図書室で借りたそれを、藍色のランドセルにしまう。ランドセルの中は、教科書とノートと資料集と本とでピッタリとおさまった。
ランドセルの蓋を金具でしっかりと締めて背負うと、背中にフィットする重みで背筋が伸びた。
小学校の校門を出てからは、ランドセルを背負った子供達が少しずつ各々の帰り道へ消え、まばらになっていく。
僕の家族は先祖代々地元民なため、みんなの住む集合住宅地や公務員住宅地とは少し離れた位置に家があった。そのため、集団登校の時期が終わると、登下校はいつも1人だった。
「マキー、一緒に帰ろーぜー!」
竹林で陰ったアスファルトの道を歩いていると、後ろからミキの声がした。
振り返ると、健康的に日焼けした人懐っこい笑顔のミキが走り寄ってくるところだった。ワンテンポ遅れて、ランドセルの金具部分がガチャガチャと音を立てる。
ミキのランドセルの蓋がしっかり締まっているところを、僕は今まで1度も見たことがなかった。
「あれっ、練習は大丈夫なの?サッカーの試合近いんじゃなかったっけ?」
「今日は自主練だから、早めに切り上げてきた。ってかマキは帰るのちょっと遅くない?今日、うさぎの餌やり当番じゃないだろ?」
「図書室で本読んでた」
「あー、なるほどね」
ミキは僕と同じ地元民で、帰る方向が同じの数少ない友人だった。
納得したような返事をしたミキの横顔を見て、まつげ長いなぁ、なんてどうでもいいことを思った。黒髪の短髪が日に当たり、少し茶色がかって見えた。
「今、何読んでんの?」
「フランツ・カフカの『変身』っていう話」
「うへー、なんか難しそう。どんな話なの?」
「両親と妹を養うために仕事をしていた男が、朝起きると毒虫になっていた、っていう話。仕事場に顔を出さない男を不審に思った会社の支配人や両親が男の部屋まで来るんだけど、毒虫の姿にみんなが驚くんだ。毒虫はみんなから距離を置かれて、今は妹が毒虫になった男の世話をしてる。

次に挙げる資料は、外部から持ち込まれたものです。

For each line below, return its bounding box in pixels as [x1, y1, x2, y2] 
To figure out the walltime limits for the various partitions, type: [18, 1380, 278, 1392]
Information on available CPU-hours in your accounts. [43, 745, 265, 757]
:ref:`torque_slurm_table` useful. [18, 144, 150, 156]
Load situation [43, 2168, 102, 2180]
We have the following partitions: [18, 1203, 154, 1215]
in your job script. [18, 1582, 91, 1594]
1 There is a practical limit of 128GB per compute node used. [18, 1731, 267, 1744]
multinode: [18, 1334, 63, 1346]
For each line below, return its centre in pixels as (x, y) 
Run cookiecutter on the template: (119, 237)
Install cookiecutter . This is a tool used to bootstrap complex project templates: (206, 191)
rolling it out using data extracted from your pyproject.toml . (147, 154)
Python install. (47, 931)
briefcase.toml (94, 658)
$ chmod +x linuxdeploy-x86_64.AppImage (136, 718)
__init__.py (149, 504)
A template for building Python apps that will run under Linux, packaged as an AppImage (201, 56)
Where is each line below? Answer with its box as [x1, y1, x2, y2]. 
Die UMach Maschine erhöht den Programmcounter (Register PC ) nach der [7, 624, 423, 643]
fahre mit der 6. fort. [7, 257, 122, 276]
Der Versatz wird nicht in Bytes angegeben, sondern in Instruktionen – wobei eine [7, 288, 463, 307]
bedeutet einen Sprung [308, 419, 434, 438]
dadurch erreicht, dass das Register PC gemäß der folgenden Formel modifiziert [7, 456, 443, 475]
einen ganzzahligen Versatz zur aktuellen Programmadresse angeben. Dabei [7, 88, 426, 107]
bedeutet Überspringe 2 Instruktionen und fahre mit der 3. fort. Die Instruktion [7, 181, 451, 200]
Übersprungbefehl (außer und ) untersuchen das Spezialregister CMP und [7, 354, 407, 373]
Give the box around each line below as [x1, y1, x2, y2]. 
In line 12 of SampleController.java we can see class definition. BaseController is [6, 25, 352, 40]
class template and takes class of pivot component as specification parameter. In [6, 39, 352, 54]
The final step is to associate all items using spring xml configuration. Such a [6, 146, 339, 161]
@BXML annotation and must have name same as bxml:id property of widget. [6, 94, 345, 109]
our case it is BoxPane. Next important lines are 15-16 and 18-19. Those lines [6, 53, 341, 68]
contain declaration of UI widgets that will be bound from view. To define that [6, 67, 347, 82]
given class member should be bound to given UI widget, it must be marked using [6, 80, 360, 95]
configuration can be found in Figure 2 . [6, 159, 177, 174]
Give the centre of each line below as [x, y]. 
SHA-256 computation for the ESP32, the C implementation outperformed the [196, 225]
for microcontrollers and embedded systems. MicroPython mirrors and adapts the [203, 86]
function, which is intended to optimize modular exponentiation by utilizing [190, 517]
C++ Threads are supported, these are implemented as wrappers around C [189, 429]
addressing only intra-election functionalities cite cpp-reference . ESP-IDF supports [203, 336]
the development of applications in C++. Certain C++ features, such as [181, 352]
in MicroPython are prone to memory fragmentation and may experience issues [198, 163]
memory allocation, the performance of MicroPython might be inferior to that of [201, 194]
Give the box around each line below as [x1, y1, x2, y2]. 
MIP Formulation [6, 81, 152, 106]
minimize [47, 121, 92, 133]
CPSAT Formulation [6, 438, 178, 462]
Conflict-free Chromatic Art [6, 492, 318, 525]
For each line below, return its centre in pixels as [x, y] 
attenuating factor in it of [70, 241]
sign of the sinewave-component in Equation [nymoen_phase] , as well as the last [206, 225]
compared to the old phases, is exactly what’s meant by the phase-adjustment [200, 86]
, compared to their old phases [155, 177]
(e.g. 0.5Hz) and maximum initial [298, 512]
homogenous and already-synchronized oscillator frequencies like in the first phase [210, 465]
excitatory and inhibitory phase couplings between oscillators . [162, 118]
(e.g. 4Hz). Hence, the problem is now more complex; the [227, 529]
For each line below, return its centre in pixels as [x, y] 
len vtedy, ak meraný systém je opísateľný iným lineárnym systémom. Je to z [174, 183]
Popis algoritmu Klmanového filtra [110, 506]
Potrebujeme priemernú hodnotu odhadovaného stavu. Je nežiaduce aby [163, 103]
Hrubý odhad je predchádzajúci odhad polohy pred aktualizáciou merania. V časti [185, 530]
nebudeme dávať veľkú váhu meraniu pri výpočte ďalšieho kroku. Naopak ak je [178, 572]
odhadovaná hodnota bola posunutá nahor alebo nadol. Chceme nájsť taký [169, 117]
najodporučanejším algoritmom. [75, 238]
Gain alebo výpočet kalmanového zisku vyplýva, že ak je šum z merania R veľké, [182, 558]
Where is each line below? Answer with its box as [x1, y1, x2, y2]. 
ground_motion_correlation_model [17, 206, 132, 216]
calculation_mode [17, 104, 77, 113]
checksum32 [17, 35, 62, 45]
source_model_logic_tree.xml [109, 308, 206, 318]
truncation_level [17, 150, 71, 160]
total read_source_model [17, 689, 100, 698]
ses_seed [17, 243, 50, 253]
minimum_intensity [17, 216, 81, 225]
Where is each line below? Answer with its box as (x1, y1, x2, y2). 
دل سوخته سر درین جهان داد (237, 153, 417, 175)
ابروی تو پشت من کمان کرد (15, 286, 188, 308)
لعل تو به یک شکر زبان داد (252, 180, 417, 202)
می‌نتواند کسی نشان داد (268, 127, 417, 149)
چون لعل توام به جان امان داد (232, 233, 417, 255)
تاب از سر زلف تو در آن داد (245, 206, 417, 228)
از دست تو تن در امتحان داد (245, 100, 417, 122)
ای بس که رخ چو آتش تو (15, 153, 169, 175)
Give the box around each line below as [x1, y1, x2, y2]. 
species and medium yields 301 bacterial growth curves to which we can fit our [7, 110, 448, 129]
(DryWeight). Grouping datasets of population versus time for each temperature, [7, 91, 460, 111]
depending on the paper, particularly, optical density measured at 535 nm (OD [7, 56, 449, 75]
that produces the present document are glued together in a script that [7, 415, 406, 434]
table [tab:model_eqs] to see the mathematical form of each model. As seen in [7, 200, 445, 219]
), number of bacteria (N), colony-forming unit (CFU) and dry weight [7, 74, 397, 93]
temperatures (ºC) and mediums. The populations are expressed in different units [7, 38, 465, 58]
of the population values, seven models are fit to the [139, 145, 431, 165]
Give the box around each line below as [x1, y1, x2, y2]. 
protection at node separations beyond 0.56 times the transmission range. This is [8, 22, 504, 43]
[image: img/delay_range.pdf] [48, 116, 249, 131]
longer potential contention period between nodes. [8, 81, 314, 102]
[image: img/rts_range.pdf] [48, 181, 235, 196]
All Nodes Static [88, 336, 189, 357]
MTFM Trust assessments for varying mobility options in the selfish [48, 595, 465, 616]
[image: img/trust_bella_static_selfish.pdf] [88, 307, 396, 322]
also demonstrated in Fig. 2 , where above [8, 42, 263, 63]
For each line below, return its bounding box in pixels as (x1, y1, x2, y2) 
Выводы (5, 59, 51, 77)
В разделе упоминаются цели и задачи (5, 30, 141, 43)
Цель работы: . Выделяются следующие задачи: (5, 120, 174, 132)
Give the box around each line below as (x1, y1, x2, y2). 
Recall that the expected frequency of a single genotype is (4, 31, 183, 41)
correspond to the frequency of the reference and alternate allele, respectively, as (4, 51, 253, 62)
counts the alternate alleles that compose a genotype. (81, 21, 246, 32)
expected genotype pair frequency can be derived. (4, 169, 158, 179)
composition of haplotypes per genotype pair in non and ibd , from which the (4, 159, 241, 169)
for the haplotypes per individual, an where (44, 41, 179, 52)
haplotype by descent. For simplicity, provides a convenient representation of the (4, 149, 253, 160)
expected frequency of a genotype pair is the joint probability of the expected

…っていうところまで読んだんだけど、この先、どんな話の展開になると思う?」
「そうだなぁ、毒虫がそのまま蛹になって羽化して蝶々になるとか?」
「それ、僕も考えた!それから?」
マキの表情がわずかに柔和したのを、ミキは見逃さなかった。
マキはあまり笑わない。
幼なじみのミキですら、マキの笑顔をほとんど見たことがなかった。それでも、色白で黒目がちな瞳が輝きを帯び、その薄い唇から弾んだような声が出るたびに、ミキは自分しか知らないマキを引き出したようで少しだけ優越感に浸った。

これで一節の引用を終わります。